### Problem requirements
Give back the whole listing exactly as it is written.

### Source material
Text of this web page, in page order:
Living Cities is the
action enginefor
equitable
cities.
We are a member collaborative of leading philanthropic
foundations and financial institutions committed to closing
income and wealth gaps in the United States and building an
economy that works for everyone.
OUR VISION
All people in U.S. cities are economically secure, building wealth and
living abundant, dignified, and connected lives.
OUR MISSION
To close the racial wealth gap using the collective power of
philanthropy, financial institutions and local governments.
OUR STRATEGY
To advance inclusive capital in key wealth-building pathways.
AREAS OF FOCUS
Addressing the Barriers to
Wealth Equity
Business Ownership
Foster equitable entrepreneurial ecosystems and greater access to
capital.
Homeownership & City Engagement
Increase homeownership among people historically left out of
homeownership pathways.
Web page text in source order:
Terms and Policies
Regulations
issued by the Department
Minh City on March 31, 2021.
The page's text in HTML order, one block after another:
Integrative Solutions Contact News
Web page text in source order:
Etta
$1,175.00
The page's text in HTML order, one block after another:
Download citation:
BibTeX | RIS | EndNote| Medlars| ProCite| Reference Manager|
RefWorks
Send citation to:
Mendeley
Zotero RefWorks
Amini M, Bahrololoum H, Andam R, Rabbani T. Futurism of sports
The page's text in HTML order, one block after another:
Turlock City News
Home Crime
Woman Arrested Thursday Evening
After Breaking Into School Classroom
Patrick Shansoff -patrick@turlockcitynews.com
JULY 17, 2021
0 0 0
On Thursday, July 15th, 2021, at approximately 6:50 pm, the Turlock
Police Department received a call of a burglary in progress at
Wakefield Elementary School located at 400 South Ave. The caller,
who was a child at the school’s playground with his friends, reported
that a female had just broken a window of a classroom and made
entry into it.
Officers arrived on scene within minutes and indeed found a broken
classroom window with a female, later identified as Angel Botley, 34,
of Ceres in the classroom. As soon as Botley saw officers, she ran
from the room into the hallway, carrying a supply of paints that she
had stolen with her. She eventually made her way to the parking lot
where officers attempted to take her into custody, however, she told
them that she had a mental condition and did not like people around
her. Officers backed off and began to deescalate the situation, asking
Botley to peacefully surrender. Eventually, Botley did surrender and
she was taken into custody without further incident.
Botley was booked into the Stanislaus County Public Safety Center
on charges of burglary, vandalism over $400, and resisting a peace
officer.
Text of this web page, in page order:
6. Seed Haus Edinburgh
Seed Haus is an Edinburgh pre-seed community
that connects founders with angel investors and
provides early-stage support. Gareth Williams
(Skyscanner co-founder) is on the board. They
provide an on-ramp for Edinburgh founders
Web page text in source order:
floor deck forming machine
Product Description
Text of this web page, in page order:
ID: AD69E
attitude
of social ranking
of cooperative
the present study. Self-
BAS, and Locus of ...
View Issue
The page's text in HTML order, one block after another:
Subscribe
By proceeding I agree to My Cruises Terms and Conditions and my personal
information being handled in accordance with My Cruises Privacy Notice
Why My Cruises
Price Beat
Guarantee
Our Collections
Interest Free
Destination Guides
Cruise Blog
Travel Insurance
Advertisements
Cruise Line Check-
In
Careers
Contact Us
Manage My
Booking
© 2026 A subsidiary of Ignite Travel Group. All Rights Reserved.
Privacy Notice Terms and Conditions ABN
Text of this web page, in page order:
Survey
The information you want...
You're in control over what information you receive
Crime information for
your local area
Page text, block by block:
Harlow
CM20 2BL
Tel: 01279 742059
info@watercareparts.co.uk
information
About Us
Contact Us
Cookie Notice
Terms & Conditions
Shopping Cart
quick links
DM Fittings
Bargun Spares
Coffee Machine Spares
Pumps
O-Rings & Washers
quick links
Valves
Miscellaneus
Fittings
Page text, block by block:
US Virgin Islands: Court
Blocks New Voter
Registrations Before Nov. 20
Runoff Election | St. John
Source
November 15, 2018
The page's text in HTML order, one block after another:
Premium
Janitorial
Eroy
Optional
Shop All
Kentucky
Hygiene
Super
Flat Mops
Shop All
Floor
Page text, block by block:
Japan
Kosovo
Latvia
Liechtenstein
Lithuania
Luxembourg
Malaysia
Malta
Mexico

### Expected answer
Text of this web page, in page order:
Living Cities is the
action enginefor
equitable
cities.
We are a member collaborative of leading philanthropic
foundations and financial institutions committed to closing
income and wealth gaps in the United States and building an
economy that works for everyone.
OUR VISION
All people in U.S. cities are economically secure, building wealth and
living abundant, dignified, and connected lives.
OUR MISSION
To close the racial wealth gap using the collective power of
philanthropy, financial institutions and local governments.
OUR STRATEGY
To advance inclusive capital in key wealth-building pathways.
AREAS OF FOCUS
Addressing the Barriers to
Wealth Equity
Business Ownership
Foster equitable entrepreneurial ecosystems and greater access to
capital.
Homeownership & City Engagement
Increase homeownership among people historically left out of
homeownership pathways.
Web page text in source order:
Terms and Policies
Regulations
issued by the Department
Minh City on March 31, 2021.
The page's text in HTML order, one block after another:
Integrative Solutions Contact News
Web page text in source order:
Etta
$1,175.00
The page's text in HTML order, one block after another:
Download citation:
BibTeX | RIS | EndNote| Medlars| ProCite| Reference Manager|
RefWorks
Send citation to:
Mendeley
Zotero RefWorks
Amini M, Bahrololoum H, Andam R, Rabbani T. Futurism of sports
The page's text in HTML order, one block after another:
Turlock City News
Home Crime
Woman Arrested Thursday Evening
After Breaking Into School Classroom
Patrick Shansoff -patrick@turlockcitynews.com
JULY 17, 2021
0 0 0
On Thursday, July 15th, 2021, at approximately 6:50 pm, the Turlock
Police Department received a call of a burglary in progress at
Wakefield Elementary School located at 400 South Ave. The caller,
who was a child at the school’s playground with his friends, reported
that a female had just broken a window of a classroom and made
entry into it.
Officers arrived on scene within minutes and indeed found a broken
classroom window with a female, later identified as Angel Botley, 34,
of Ceres in the classroom. As soon as Botley saw officers, she ran
from the room into the hallway, carrying a supply of paints that she
had stolen with her. She eventually made her way to the parking lot
where officers attempted to take her into custody, however, she told
them that she had a mental condition and did not like people around
her. Officers backed off and began to deescalate the situation, asking
Botley to peacefully surrender. Eventually, Botley did surrender and
she was taken into custody without further incident.
Botley was booked into the Stanislaus County Public Safety Center
on charges of burglary, vandalism over $400, and resisting a peace
officer.
Text of this web page, in page order:
6. Seed Haus Edinburgh
Seed Haus is an Edinburgh pre-seed community
that connects founders with angel investors and
provides early-stage support. Gareth Williams
(Skyscanner co-founder) is on the board. They
provide an on-ramp for Edinburgh founders
Web page text in source order:
floor deck forming machine
Product Description
Text of this web page, in page order:
ID: AD69E
attitude
of social ranking
of cooperative
the present study. Self-
BAS, and Locus of ...
View Issue
The page's text in HTML order, one block after another:
Subscribe
By proceeding I agree to My Cruises Terms and Conditions and my personal
information being handled in accordance with My Cruises Privacy Notice
Why My Cruises
Price Beat
Guarantee
Our Collections
Interest Free
Destination Guides
Cruise Blog
Travel Insurance
Advertisements
Cruise Line Check-
In
Careers
Contact Us
Manage My
Booking
© 2026 A subsidiary of Ignite Travel Group. All Rights Reserved.
Privacy Notice Terms and Conditions ABN
Text of this web page, in page order:
Survey
The information you want...
You're in control over what information you receive
Crime information for
your local area
Page text, block by block:
Harlow
CM20 2BL
Tel: 01279 742059
info@watercareparts.co.uk
information
About Us
Contact Us
Cookie Notice
Terms & Conditions
Shopping Cart
quick links
DM Fittings
Bargun Spares
Coffee Machine Spares
Pumps
O-Rings & Washers
quick links
Valves
Miscellaneus
Fittings
Page text, block by block:
US Virgin Islands: Court
Blocks New Voter
Registrations Before Nov. 20
Runoff Election | St. John
Source
November 15, 2018
The page's text in HTML order, one block after another:
Premium
Janitorial
Eroy
Optional
Shop All
Kentucky
Hygiene
Super
Flat Mops
Shop All
Floor
Page text, block by block:
Japan
Kosovo
Latvia
Liechtenstein
Lithuania
Luxembourg
Malaysia
Malta
Mexico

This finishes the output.